Although these are difficult times for the music business, the music itself is flourishing, especially in terms of female artists. The stage was set by the Dixie Chicks, whose runaway Grammy winner Taking the Long Way begins with three songs that resonate as strongly as any opening to an album in recent memory. No wonder the LP has shown such staying power.
On the heels of this triumph, two beguiling new and developing female artists have emerged to brighten the prevailing gloom. Amy Winehouse and Feist have both released scintillating albums that combine a firm grounding in the musical past with a bold assertiveness that is very much of the moment, providing the pop landscape with an exhilarating, much-needed blast of fresh air. These two career artists share a knack for creating provocatively personal music embedded with irresistible pop hooks, and have also added to our video library with eye-catching brilliance.
Winehouse convincingly portrays a ball-busting femme fatale with a mind of her own on Back to Black (Universal Republic), which contains the hit single “Rehab,” a heady blend of vintage soul and contemporary attitude.
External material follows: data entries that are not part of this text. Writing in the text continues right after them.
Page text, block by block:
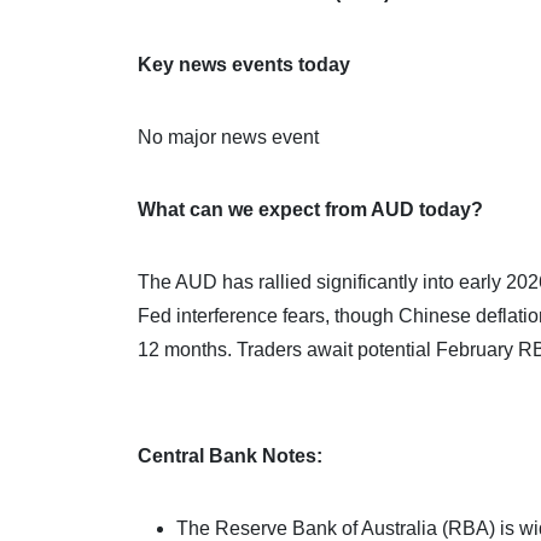
Key news events today
No major news event
What can we expect from AUD today?
The AUD has rallied significantly into early
Fed interference fears, though Chinese
12 months. Traders await potential February
Central Bank Notes:
The Reserve Bank of Australia (RBA) is
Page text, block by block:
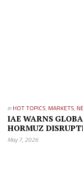
in HOT TOPICS, MARKETS,
IAE WARNS
HORMUZ
May 7, 2026
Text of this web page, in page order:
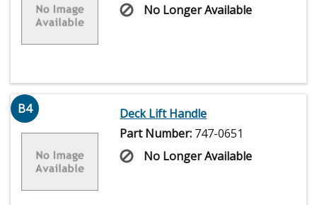
No Longer Available
B4
Deck Lift Handle
Part Number: 747-0651
No Longer Available
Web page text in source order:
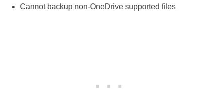
Cannot backup non-OneDrive supported files
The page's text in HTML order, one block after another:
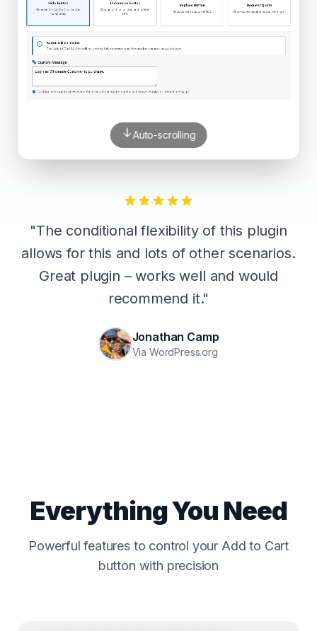
Auto-scrolling
"The conditional flexibility of this plugin
allows for this and lots of other scenarios.
Great plugin – works well and would
recommend it."
Jonathan Camp
Via WordPress.org
Everything You Need
Powerful features to control your Add to Cart
button with precision
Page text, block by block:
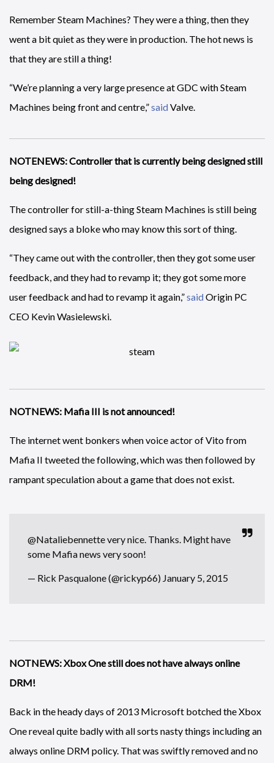
Remember Steam Machines? They were a thing, then they
went a bit quiet as they were in production. The hot news is
that they are still a thing!
“We’re planning a very large presence at GDC with Steam
Machines being front and centre,”saidValve.
NOTENEWS: Controller that is currently being designed still
being designed!
The controller for still-a-thing Steam Machines is still being
designed says a bloke who may know this sort of thing.
“They came out with the controller, then they got some user
feedback, and they had to revamp it; they got some more
user feedback and had to revamp it again,”saidOrigin PC
CEO Kevin Wasielewski.
NOTNEWS: Mafia III is not announced!
The internet went bonkers when voice actor of Vito from
Mafia II tweeted the following, which was then followed by
rampant speculation about a game that does not exist.
@Nataliebennettevery nice. Thanks. Might have
some Mafia news very soon!
— Rick Pasqualone (@rickyp66) January 5, 2015
NOTNEWS: Xbox One still does not have always online
DRM!
Back in the heady days of 2013 Microsoft botched the Xbox
One reveal quite badly with all sorts nasty things including an
always online DRM policy. That was swiftly removed and no
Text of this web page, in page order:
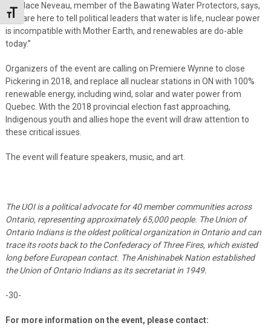
Toggle Font size
Candace Neveau, member of the Bawating Water Protectors, says,
“We are here to tell political leaders that water is life, nuclear power
is incompatible with Mother Earth, and renewables are do-able
today.”
Organizers of the event are calling on Premiere Wynne to close
Pickering in 2018, and replace all nuclear stations in ON with 100%
renewable energy, including wind, solar and water power from
Quebec. With the 2018 provincial election fast approaching,
Indigenous youth and allies hope the event will draw attention to
these critical issues.
The event will feature speakers, music, and art.
The UOI is a political advocate for 40member communities across
Ontario, representing approximately 65,000 people. The Union of
Ontario Indians is the oldest political organization in Ontario and can
trace its roots back to the Confederacy of Three Fires, which existed
long before European contact. The Anishinabek Nation established
the Union of Ontario Indians as its secretariat in 1949.
-30-
For more information on the event, please contact:
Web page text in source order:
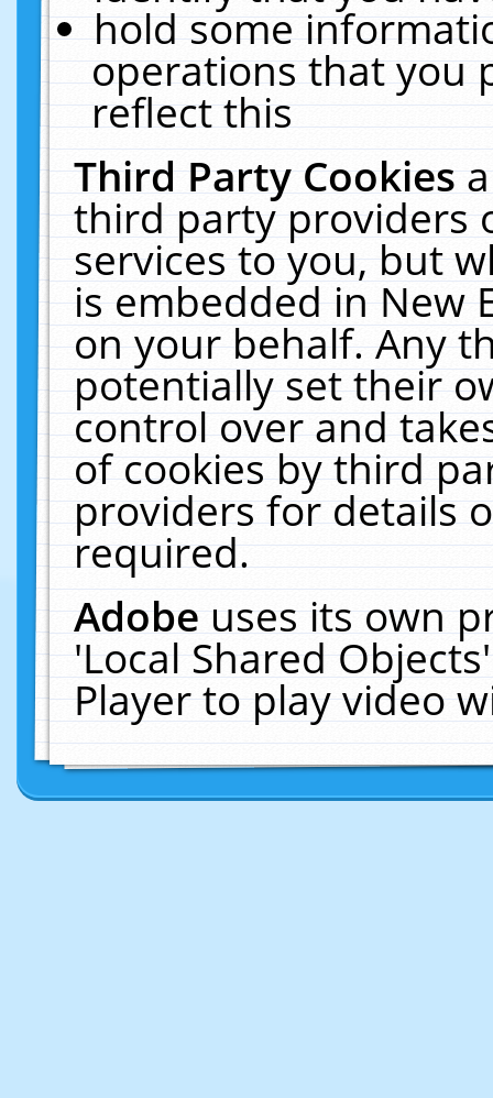
hold some
operations that you
reflect this
Third Party Cookies
third party providers
services to you, but
is embedded in New
on your behalf. Any
potentially set their
control over and
of cookies by third
providers for details
required.
Adobeuses its own
'Local Shared
Player to play video
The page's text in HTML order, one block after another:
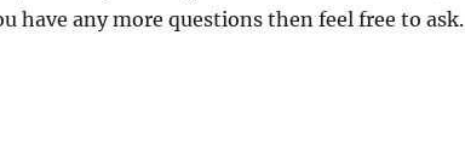
have any more questions then feel free to ask.
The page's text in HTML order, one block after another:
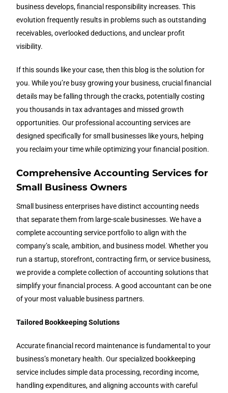
business develops, financial responsibility increases. This
evolution frequently results in problems such as outstanding
receivables, overlooked deductions, and unclear profit
visibility.
If this sounds like your case, then this blog is the solution for
you. While you’re busy growing your business, crucial financial
details may be falling through the cracks, potentially costing
you thousands in tax advantages and missed growth
opportunities. Our professional accounting services are
designed specifically for small businesses like yours, helping
you reclaim your time while optimizing your financial position.
Comprehensive Accounting Services for
Small Business Owners
Small business enterprises have distinct accounting needs
that separate them from large-scale businesses. We have a
complete accounting service portfolio to align with the
company’s scale, ambition, and business model. Whether you
run a startup, storefront, contracting firm, or service business,
we provide a complete collection of accounting solutions that
simplify your financial process. A good accountant can be one
of your most valuable business partners.
Tailored Bookkeeping Solutions
Accurate financial record maintenance is fundamental to your
business’s monetary health. Our specialized bookkeeping
service includes simple data processing, recording income,
handling expenditures, and aligning accounts with careful
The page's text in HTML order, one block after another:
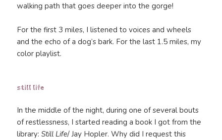
walking path that goes deeper into the gorge!
For the first 3 miles, I listened to voices and wheels
and the echo of a dog’s bark. For the last 1.5 miles, my
color playlist.
still life
In the middle of the night, during one of several bouts
of restlessness, I started reading a book I got from the
library:Still Life/ Jay Hopler. Why did I request this
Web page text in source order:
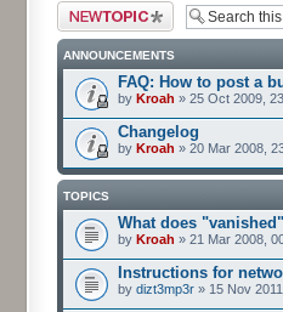
Post a new topic
ANNOUNCEMENTS
FAQ: How to post a
by Kroah » 25 Oct 2009,
Changelog
by Kroah » 20 Mar 2008,
TOPICS
What does
by Kroah » 21 Mar 2008,
Instructions for
by dizt3mp3r » 15 Nov
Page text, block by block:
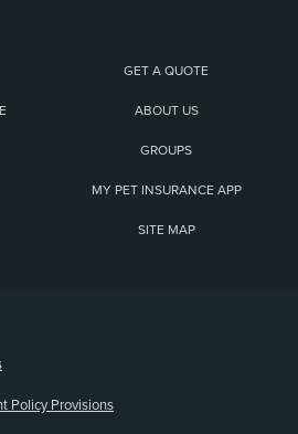
GET A QUOTE
ABOUT US
GROUPS
MY PET INSURANCE APP
SITE MAP
Policy Provisions
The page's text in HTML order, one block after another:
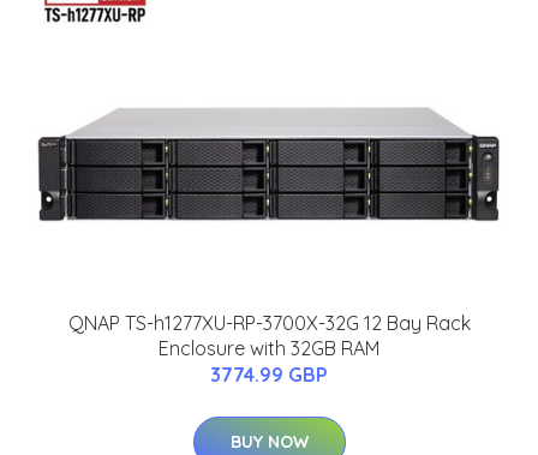
QNAP TS-h1277XU-RP-3700X-32G 12 Bay Rack
Enclosure with 32GB RAM
3774.99 GBP
BUY NOW
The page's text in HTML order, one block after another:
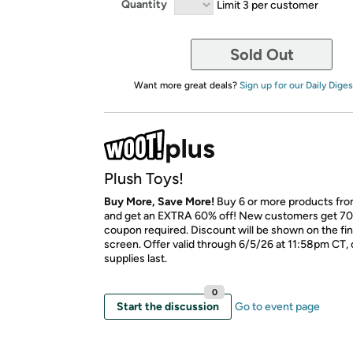
Quantity Limit 3 per customer
Sold Out
Want more great deals? Sign up for our Daily
Plush Toys!
Buy More, Save More! Buy 6 or more products
and get an EXTRA 60% off! New customers get
coupon required. Discount will be shown on the
screen. Offer valid through 6/5/26 at 11:58pm CT,
supplies last.
Start the discussion
0
Go to event page
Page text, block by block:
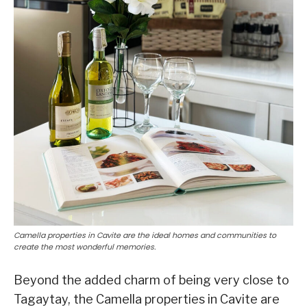
Camella properties in Cavite are the ideal homes and communities to
create the most wonderful memories.
Beyond the added charm of being very close to
Tagaytay, the Camella properties in Cavite are

If this song of empowerment and defiance stands as the year’s most distinctive premise, Feist’s “1234,” from her album Reminder (Interscope), is 2007’s most inventive musical concoction, with its unconventional instrumentation, buoyant groove and playful vocal. Taken together, Winehouse and Feist’s breakthrough hits exemplify the autonomous self-assurance of their generation’s envelope-pushing brand of female consciousness.
Tellingly, these albums have followed a similar path on the way to approaching imminent critical mass, staking their claims in the iTunes Top 10 and maintaining a serious online presence, which continues to be a crucial aspect of their respective ascents. The new media generation has embraced them wholeheartedly, and the video channels are rejoicing in their creativity.
In a big-picture sense, the artistic and commercial impact of this gifted twosome provides hope for the industry as a whole, demonstrating that the major label system is still capable of locating, nurturing and breaking significant artists.
Don’t be surprised if Winehouse and Feist find themselves pitted against each other in the Best New Artist category of the 2008 Grammy competition. If the mainstream country stylings of Carrie Underwood, this year’s winner in the same category, are the aural equivalent of comfort food, these two contenders challenge as they satisfy.